My fix on the router:
config([
'$routeProvider',
'DjangoProperties',
function($routeProvider, DjangoProperties) {
$routeProvider.when('/view1', {templateUrl: '../partials/subview/v1', controller: 'MyCtrl1'});
$routeProvider.when('/view2', {templateUrl: DjangoProperties.STATIC_URL + 'sample/partials/partial2.html', controller: 'MyCtrl2'});
$routeProvider.otherwise({redirectTo: '/view1'});
}])
My urls in django:
url(r'^partials/(?P<template_name>[-_\w]+/$)', SamplePartial.as_view(), name='partials' ),
url(r'^partials/(?P<folder>[-_\w]+)/(?P<template_name>[-_\w]+/$)', SamplePartial.as_view(), name='partials_folder' ),
url(r'^app/$', InventionView1.as_view(), name='invention' ),
The magic base view, a little dirty but robust:
class SamplePartial(TemplateView):
def dispatch(self, request, *args, **kwargs):
template_name = kwargs['template_name']
try :
folder = kwargs['folder'] + '/'
except:
folder = ''
if template_name[-1] == '/':
self.template_name = 'sample/%s%s.html' % (folder, template_name[:-1])
else:
self.template_name = 'sample/%s%s.html' % (folder, template_name)
return super(SamplePartial, self).dispatch(request,*args,**kwargs)
And for info, my template subview/v1.html:
{% load i18n %}
{% trans "This is the partial 1 from djangooooooo.!!!! Enjoy all the django templating goodness in you angular apps :-) " %}
What do you think of this way of doing? I have no experience with it, would be great to get some feedbacks from you before I start. I'm thinking of implementing the the {$ angular_variable &} to make it works with django well.

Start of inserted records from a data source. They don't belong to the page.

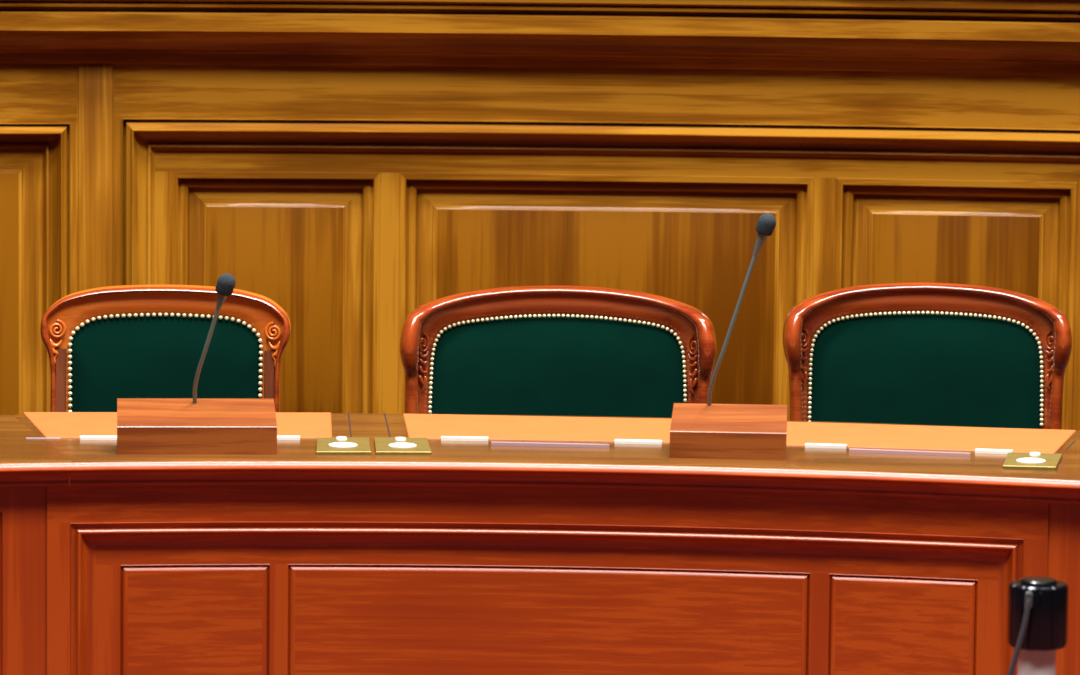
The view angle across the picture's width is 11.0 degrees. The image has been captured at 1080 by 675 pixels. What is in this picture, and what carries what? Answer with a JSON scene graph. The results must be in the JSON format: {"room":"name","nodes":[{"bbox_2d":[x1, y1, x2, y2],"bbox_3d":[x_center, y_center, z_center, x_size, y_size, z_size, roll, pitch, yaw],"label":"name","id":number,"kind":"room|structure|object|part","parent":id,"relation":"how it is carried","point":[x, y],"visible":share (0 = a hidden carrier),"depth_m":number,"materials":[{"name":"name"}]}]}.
{"room":"courtroom","nodes":[
{"label":"courtroom","id":0,"kind":"room"},
{"bbox_2d":[0,63,1079,551],"bbox_3d":[0.002,-0.214,13.561,5.159,1.865,0.342,1,7,0],"label":"wall","id":1,"kind":"structure","parent":0,"point":[352,199],"depth_m":13.65,"materials":[{"name":"brown wood"}]},
{"bbox_3d":[-1.792,0.009,13.578,1.174,0.929,0.020,0,7,-9],"label":"raised panel","id":2,"kind":"part","parent":1,"relation":"part of","materials":[{"name":"brown wood"}]},
{"bbox_3d":[-1.788,0.013,13.551,1.304,1.060,0.074,0,7,-9],"label":"bolection moulding","id":3,"kind":"part","parent":1,"relation":"part of","materials":[{"name":"brown wood"}]},
{"bbox_3d":[-0.648,-0.029,13.732,0.418,0.670,0.017,0,7,-3],"label":"raised panel","id":4,"kind":"part","parent":1,"relation":"part of","materials":[{"name":"brown wood"}]},
{"bbox_3d":[-0.647,-0.027,13.717,0.509,0.762,0.046,0,7,-3],"label":"panel moulding","id":5,"kind":"part","parent":1,"relation":"part of","materials":[{"name":"brown wood"}]},
{"bbox_2d":[0,0,1079,74],"bbox_3d":[0.008,-0.758,13.387,5.159,0.260,0.447,1,7,0],"label":"crown molding","id":6,"kind":"structure","parent":1,"relation":"attached to","point":[944,36],"depth_m":13.49,"materials":[{"name":"brown wood"}]},
{"bbox_3d":[0.160,-0.022,13.745,0.921,0.670,0.023,1,7,1],"label":"raised panel","id":7,"kind":"part","parent":1,"relation":"part of","materials":[{"name":"brown wood"}]},
{"bbox_3d":[0.159,-0.020,13.730,1.010,0.762,0.054,1,7,1],"label":"panel moulding","id":8,"kind":"part","parent":1,"relation":"part of","materials":[{"name":"brown wood"}]},
{"bbox_3d":[1.011,-0.008,13.706,0.494,0.670,0.018,1,7,5],"label":"raised panel","id":9,"kind":"part","parent":1,"relation":"part of","materials":[{"name":"brown wood"}]},
{"bbox_3d":[1.010,-0.007,13.692,0.585,0.762,0.046,1,7,5],"label":"panel moulding","id":10,"kind":"part","parent":1,"relation":"part of","materials":[{"name":"brown wood"}]},
{"label":"floor","id":11,"kind":"structure","parent":0,"visible":0},
{"bbox_2d":[0,415,72,674],"bbox_3d":[-1.762,0.608,11.235,1.564,0.781,0.735,-2,8,-17],"label":"curved desk","id":12,"kind":"object","parent":11,"relation":"on","point":[28,467],"visible":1,"depth_m":11.13,"materials":[{"name":"brown wood"}]},
{"bbox_3d":[-1.630,0.296,10.907,1.453,0.036,0.093,-2,8,-17],"label":"under edge moulding","id":13,"kind":"part","parent":12,"relation":"part of","materials":[{"name":"brown wood"}]},
{"bbox_2d":[40,284,290,521],"bbox_3d":[-0.810,0.413,11.969,0.537,1.008,0.444,1,7,0],"label":"armchair","id":14,"kind":"object","parent":11,"relation":"on","point":[103,345],"visible":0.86,"depth_m":12.08,"materials":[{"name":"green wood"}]},
{"bbox_3d":[-0.808,0.147,12.081,0.537,0.507,0.099,1,7,0],"label":"crest rail","id":15,"kind":"part","parent":14,"relation":"part of","materials":[{"name":"brown wood"}]},
{"bbox_2d":[12,412,1079,674],"bbox_3d":[0.006,0.597,11.442,2.230,0.787,0.815,1,7,0],"label":"curved desk","id":16,"kind":"object","parent":11,"relation":"on","point":[497,550],"visible":0.94,"depth_m":11.18,"materials":[{"name":"brown wood"}]},
{"bbox_3d":[-0.689,0.627,11.204,0.299,0.352,0.015,0,7,-6],"label":"raised panel","id":17,"kind":"part","parent":16,"relation":"part of","materials":[{"name":"brown wood"}]},
{"bbox_2d":[117,274,276,454],"bbox_3d":[-0.686,0.048,11.214,0.318,0.360,0.125,0,7,-4],"label":"desk microphone","id":18,"kind":"object","parent":16,"relation":"on","point":[145,426],"visible":1,"depth_m":11.18,"materials":[{"name":"brown wood"}]},
{"bbox_2d":[316,436,370,454],"bbox_3d":[-0.396,0.216,11.287,0.109,0.014,0.200,0,7,-3],"label":"brass plate","id":19,"kind":"object","parent":16,"relation":"on","point":[340,445],"visible":1,"depth_m":11.25,"materials":[{"name":"gold metal"}]},
{"bbox_2d":[374,437,430,454],"bbox_3d":[-0.277,0.216,11.293,0.111,0.014,0.199,0,7,-3],"label":"brass plate","id":20,"kind":"object","parent":16,"relation":"on","point":[383,445],"visible":1,"depth_m":11.26,"materials":[{"name":"gold metal"}]},
{"bbox_3d":[0.011,0.647,11.189,1.792,0.449,0.081,1,7,2],"label":"panel rail","id":21,"kind":"part","parent":16,"relation":"part of","materials":[{"name":"brown wood"}]},
{"bbox_3d":[0.010,0.649,11.174,1.888,0.551,0.112,1,7,2],"label":"panel moulding","id":22,"kind":"part","parent":16,"relation":"part of","materials":[{"name":"brown wood"}]},
{"bbox_3d":[0.016,0.288,11.105,1.900,0.036,0.131,1,7,2],"label":"under edge moulding","id":23,"kind":"part","parent":16,"relation":"part of","materials":[{"name":"brown wood"}]},
{"bbox_3d":[0.016,0.633,11.214,1.043,0.352,0.039,1,7,2],"label":"raised panel","id":24,"kind":"part","parent":16,"relation":"part of","materials":[{"name":"brown wood"}]},
{"bbox_2d":[670,214,786,459],"bbox_3d":[0.381,-0.007,11.229,0.232,0.488,0.127,1,7,3],"label":"desk microphone","id":25,"kind":"object","parent":16,"relation":"on","point":[697,430],"visible":1,"depth_m":11.20,"materials":[{"name":"brown wood"}]},
{"bbox_3d":[0.720,0.649,11.149,0.297,0.352,0.015,2,7,10],"label":"raised panel","id":26,"kind":"part","parent":16,"relation":"part of","materials":[{"name":"brown wood"}]},
{"bbox_2d":[1003,452,1061,470],"bbox_3d":[0.982,0.244,11.180,0.109,0.014,0.189,2,7,8],"label":"brass plate","id":27,"kind":"object","parent":16,"relation":"on","point":[1032,460],"visible":1,"depth_m":11.14,"materials":[{"name":"gold metal"}]},
{"bbox_2d":[400,285,716,567],"bbox_3d":[0.035,0.417,11.989,0.680,1.013,0.444,1,7,0],"label":"armchair","id":28,"kind":"object","parent":11,"relation":"on","point":[555,350],"visible":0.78,"depth_m":12.09,"materials":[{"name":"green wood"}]},
{"bbox_3d":[0.038,0.150,12.094,0.680,0.511,0.169,1,7,0],"label":"frame","id":29,"kind":"part","parent":28,"relation":"part of","materials":[{"name":"brown wood"}]},
{"bbox_3d":[0.038,0.154,12.071,0.680,0.513,0.156,1,7,0],"label":"crest rail","id":30,"kind":"part","parent":28,"relation":"part of","materials":[{"name":"brown wood"}]},
{"bbox_2d":[781,282,1071,560],"bbox_3d":[0.826,0.419,11.969,0.618,1.030,0.446,1,7,0],"label":"armchair","id":31,"kind":"object","parent":11,"relation":"on","point":[915,353],"visible":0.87,"depth_m":12.07,"materials":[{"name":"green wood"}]},
{"bbox_3d":[0.828,0.152,12.078,0.618,0.528,0.162,1,7,0],"label":"frame","id":32,"kind":"part","parent":31,"relation":"part of","materials":[{"name":"brown wood"}]},
{"bbox_3d":[0.828,0.156,12.056,0.618,0.530,0.148,1,7,0],"label":"crest rail","id":33,"kind":"part","parent":31,"relation":"part of","materials":[{"name":"brown wood"}]},
{"bbox_2d":[1007,576,1068,674],"bbox_3d":[0.874,0.806,9.928,0.340,0.770,0.340,1,7,0],"label":"barrier post","id":34,"kind":"object","parent":11,"relation":"on","point":[1037,605],"visible":1,"depth_m":9.85,"materials":[{"name":"black plastic"}]},
{"bbox_3d":[0.820,0.606,9.839,0.082,0.316,0.022,1,7,0],"label":"rod","id":35,"kind":"part","parent":34,"relation":"part of","materials":[{"name":"grey metal"}]},
{"bbox_2d":[1026,433,1079,674],"bbox_3d":[1.576,0.648,11.192,1.194,0.781,0.710,3,8,19],"label":"curved desk","id":36,"kind":"object","parent":11,"relation":"on","point":[1060,488],"visible":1,"depth_m":11.05,"materials":[{"name":"brown wood"}]},
{"bbox_3d":[1.468,0.335,10.859,1.072,0.036,0.069,3,8,19],"label":"under edge moulding","id":37,"kind":"part","parent":36,"relation":"part of","materials":[{"name":"brown wood"}]}
]}

Do you think it would be worth including it in the template for startapp? I will for myself, should I pull request that change?
Thanks, Vincent
Sorry to flood this issue.
I just found out that it could be integrated in a much neater way with djangular. All the logic could be hidden in Djangular app, the result would be that the router could call directly any template from Django, the same way it calls static partials now:
$routeProvider.when('/view1', {templateUrl: DjangoProperties.TEMPLATES_URL + 'sample/partials/partial1.html', controller: 'MyCtrl1'});
$routeProvider.when('/view2', {templateUrl: DjangoProperties.STATIC_URL + 'sample/partials/partial2.html', controller: 'MyCtrl2'});
partial1.html would come from templates and not static! It would be pre-processed by django first and render using a basic TemplateView. Nothing fancy, I think it would make no sense to do complicated stuff here. It would just be confusing on whether things should be done with django or angular.
That requires a few tweeks, namely:
1/ Modifying djangular_module.js in order to add the parameter TEMPLATES_URL
2/ Adding a view (similar ish to the one I have posted above)
3/ doing the URL logics (similar to what I have posted) in djangular
Seems clean and nice to me. Please let me know if that's in the philosophy of what you want to deliver with djangular in that case I would be happy to pull request the changes. It works beautifully :-)
Cheers, Vince
@vincentalvo did you ever put these in?
Yes I did, but finally we gave up on angular all together, so it never really went to prod. Definitely doable though.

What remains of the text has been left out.